Vaccination with genetically attenuated parasites provides better protection against malaria

Malaria is a tropical disease caused by the bite of a mosquito infected with a parasite. Each year, nearly 250 million people worldwide contract malaria, making it the most common parasitic disease. More than 600,000 people die annually from malaria, most of whom are children under five years old.

There are already two malaria vaccines available, both of which use a fragment of a protein derived from the malaria parasite. However, these vaccines provide only limited protection against malaria, preventing between one-third and three-quarters of cases. Additionally, their effectiveness diminishes significantly within one to three years. There is therefore an urgent need for a vaccine that offers a higher level of protection. The idea is that broader and longer-lasting protection could be achieved by training the immune system not with just one protein fragment but with the entire parasite.

Crippled parasite

Researchers at Radboudumc and LUMC have successfully tested this theory. To ensure that this vaccination method does not make people sick, the researchers first genetically weakened the parasite.

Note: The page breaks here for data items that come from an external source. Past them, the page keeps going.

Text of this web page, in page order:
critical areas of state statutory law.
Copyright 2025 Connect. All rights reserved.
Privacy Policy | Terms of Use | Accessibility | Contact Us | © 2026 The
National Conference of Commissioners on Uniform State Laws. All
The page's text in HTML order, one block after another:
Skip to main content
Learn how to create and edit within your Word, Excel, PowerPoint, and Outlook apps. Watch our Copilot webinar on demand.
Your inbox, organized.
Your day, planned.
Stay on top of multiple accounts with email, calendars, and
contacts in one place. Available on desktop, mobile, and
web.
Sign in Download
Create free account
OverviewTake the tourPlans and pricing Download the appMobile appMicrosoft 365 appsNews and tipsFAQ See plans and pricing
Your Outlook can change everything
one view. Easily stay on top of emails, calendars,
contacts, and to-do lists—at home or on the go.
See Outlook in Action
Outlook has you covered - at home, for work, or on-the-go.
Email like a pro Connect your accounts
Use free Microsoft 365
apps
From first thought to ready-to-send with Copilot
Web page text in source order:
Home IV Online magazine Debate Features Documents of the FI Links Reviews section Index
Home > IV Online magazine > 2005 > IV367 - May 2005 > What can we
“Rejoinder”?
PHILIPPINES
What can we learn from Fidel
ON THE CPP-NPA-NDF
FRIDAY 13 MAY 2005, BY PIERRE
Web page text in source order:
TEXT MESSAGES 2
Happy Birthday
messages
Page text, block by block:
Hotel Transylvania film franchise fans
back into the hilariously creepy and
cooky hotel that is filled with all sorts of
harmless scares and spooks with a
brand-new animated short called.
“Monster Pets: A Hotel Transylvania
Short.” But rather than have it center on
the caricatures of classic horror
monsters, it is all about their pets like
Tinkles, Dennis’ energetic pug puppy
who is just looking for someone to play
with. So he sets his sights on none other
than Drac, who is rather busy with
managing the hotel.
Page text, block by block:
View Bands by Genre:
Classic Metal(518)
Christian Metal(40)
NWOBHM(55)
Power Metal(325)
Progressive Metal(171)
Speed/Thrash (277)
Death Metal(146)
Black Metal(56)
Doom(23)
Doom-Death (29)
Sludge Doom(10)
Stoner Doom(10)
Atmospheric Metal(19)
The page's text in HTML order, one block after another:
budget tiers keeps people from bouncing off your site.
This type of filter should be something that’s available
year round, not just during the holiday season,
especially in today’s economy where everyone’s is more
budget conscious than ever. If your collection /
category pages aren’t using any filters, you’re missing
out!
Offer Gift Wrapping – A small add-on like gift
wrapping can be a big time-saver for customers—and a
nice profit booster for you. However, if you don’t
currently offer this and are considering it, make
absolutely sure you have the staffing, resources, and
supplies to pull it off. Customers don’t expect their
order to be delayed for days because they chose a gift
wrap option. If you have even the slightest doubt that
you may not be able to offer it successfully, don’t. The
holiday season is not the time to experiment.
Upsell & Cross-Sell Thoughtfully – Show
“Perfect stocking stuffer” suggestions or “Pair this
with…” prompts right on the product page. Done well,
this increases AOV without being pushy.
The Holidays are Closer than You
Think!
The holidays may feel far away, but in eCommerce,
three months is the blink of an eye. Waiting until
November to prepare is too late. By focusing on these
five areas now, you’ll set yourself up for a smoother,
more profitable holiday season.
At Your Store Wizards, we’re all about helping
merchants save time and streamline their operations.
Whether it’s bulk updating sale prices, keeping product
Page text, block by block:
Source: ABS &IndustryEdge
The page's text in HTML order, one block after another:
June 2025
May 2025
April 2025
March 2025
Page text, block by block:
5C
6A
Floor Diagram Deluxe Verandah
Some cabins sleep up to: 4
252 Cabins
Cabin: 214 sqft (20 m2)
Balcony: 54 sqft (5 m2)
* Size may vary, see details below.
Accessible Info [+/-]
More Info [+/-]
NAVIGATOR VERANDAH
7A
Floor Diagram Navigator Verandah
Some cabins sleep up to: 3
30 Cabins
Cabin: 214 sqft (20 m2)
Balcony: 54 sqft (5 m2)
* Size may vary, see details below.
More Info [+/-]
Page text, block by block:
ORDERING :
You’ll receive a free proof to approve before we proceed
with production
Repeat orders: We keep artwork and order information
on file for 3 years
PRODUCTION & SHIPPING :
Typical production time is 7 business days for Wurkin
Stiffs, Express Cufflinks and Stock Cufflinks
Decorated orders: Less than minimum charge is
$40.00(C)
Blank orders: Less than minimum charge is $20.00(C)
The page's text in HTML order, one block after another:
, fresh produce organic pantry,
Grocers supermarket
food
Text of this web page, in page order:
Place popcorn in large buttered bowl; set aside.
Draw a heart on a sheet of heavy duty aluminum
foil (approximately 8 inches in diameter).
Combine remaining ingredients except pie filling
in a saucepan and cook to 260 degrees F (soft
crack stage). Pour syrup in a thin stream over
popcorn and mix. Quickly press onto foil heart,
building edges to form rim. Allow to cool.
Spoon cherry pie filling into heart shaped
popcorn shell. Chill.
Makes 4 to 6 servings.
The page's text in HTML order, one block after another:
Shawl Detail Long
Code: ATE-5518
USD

Meta Roestenberg, professor of Vaccinology at LUMC, explains: "We removed a key gene in the malaria parasite, enabling it to infect humans but not cause illness. These crippled parasites are delivered via mosquito bites and reach the liver as usual. However, due to the disabled gene, the parasite cannot further develop in the liver or enter the bloodstream, which prevents any symptoms of illness. Meanwhile, the crippled parasite triggers a strong immune response in the liver, protecting the person from future real malaria infections. At least, that was the theory."

Effective protection

The researchers tested the crippled parasite (GA2) on healthy volunteers, with the results now published in NEJM. Matthew McCall, clinical microbiologist at Radboudumc, explains: "Volunteers were bitten three times by fifty mosquitoes carrying the crippled GA2 parasite to train their immune systems. They were then infected with a fully virulent parasite. Eight of the nine volunteers developed robust protection and did not contract malaria. By comparison, eight volunteers were vaccinated with an earlier version of the crippled parasite, GA1. After exposure, only one of these eight volunteers developed protection against malaria. In short, the test with our new crippled GA2 parasite performed exceptionally well. We now plan to test vaccinations with similar GA2 parasites in real-life settings."